Using Machine Learning (ML) and Artificial Intelligence (AI) algorithms, Rocket Vault devises vault strategies to maximize gains and minimize losses for its users while offering them high APYs. The platform is straightforward to use and aggregates up to 800 listed cryptocurrencies across CEXs and DEXs like OKEx, Binance, Bitfinex, Uniswap, PancakeSwap, and others.
The underlying algorithms identify the assets with the most upside potential and execute trades automatically while rebalancing customer digital asset holdings round-the-clock based on current market conditions.
The world’s first full aggregation protocol for crypto trading, OpenOcean, sources liquidity from DeFi and CeFi platforms while enabling cross-chain swaps. As of now, the platform offers its DeFi aggregation services for free while allowing users to connect up to 13 different wallets, including Trezor, Metamask, Ledger, and Wallet Connect. It currently supports Binance Smart Chain, Ethereum, Polygon, TRON, Avalanche and Ontology blockchains, with many more coming soon.

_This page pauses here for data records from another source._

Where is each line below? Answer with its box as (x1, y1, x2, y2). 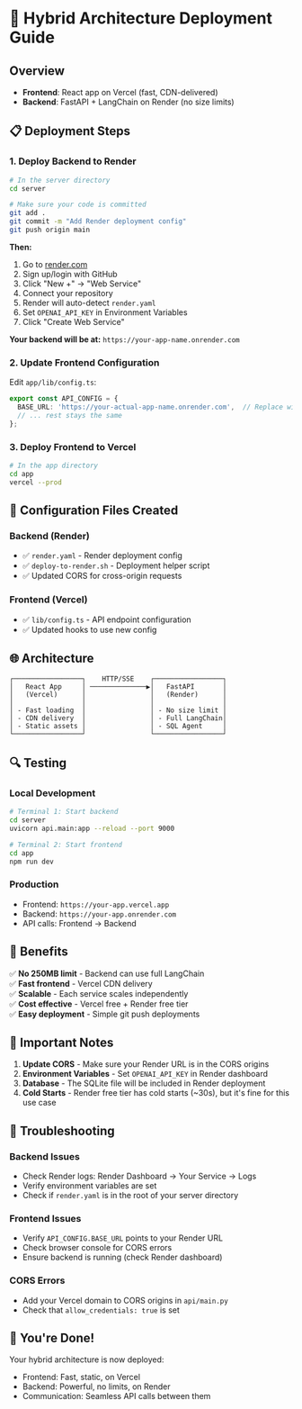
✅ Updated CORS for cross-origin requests (22, 571, 182, 582)
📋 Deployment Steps (9, 123, 130, 139)
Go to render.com (22, 258, 88, 269)
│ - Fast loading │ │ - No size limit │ (9, 706, 227, 715)
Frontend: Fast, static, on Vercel (22, 1372, 141, 1383)
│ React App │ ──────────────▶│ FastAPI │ (9, 682, 227, 691)
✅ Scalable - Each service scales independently (9, 988, 189, 998)
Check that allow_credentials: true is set (22, 1305, 180, 1315)
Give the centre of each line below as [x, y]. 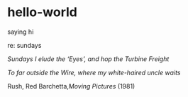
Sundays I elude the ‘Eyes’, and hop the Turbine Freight [88, 59]
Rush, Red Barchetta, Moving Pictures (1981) [71, 86]
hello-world [43, 12]
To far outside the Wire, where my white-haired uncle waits [94, 72]
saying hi [21, 32]
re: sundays [24, 45]
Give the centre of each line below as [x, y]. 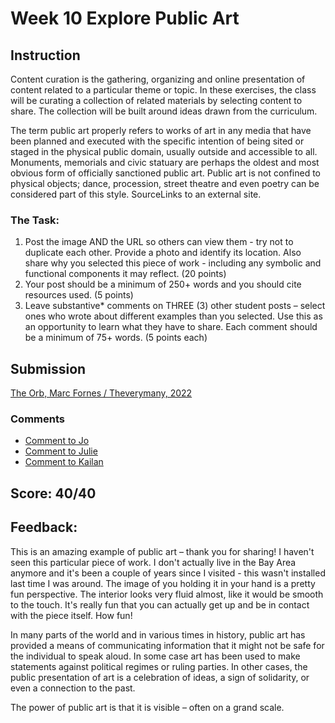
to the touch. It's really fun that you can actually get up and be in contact [160, 604]
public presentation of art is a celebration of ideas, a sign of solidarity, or [160, 677]
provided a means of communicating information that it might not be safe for [167, 645]
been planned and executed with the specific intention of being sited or [157, 141]
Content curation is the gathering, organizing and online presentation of [158, 79]
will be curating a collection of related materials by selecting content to [156, 100]
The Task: [35, 220]
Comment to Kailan [64, 462]
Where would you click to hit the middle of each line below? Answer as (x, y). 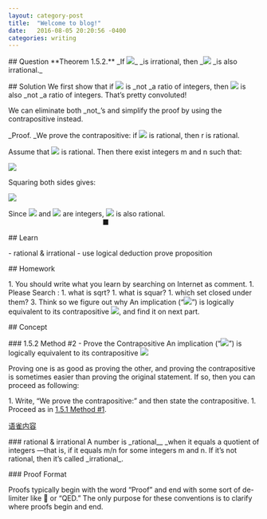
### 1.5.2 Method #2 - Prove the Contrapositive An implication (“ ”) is (125, 343)
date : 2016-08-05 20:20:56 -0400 (67, 30)
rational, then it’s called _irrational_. (66, 459)
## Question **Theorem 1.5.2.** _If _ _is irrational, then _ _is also (123, 61)
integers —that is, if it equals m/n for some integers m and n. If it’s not (123, 450)
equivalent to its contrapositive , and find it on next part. (104, 311)
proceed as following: (44, 386)
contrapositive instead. (46, 119)
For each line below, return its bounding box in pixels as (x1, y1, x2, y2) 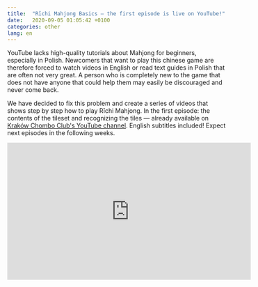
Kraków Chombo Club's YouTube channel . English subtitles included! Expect (7, 121, 226, 130)
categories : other (7, 23, 61, 30)
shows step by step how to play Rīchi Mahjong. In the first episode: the (7, 107, 211, 115)
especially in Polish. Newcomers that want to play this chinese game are (7, 56, 214, 65)
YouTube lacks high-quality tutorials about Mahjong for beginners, (7, 49, 197, 57)
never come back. (7, 86, 59, 94)
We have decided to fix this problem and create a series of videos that (7, 99, 209, 108)
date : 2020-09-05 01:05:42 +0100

OpenOcean offers several customization options for gas costs, price tolerance, and other features that users can adjust according to their preferences. Not only does the platform aggregate swaps from significant exchanges like Uniswap, Curve, PancakeSwap, JustSwap, Kyber Network, and several others, but it also plans to expand into aggregating derivatives from both CeFi and DeFi, as well as lending and insurance products.
The Bottom Line
Amidst the growing number of cryptocurrency exchanges and decentralized platforms, the inherent complications of these exchanges, and the tightening noose of regulations, the concept of CeDeFi has emerged as a promising solution that can lower crypto’s entry barriers.
With liquidity aggregators like the ones mentioned above, both beginners and pro-level traders can now leverage the full potential of the entire crypto ecosystem, all without the need to shuffle between multiple exchanges to find the most promising opportunities.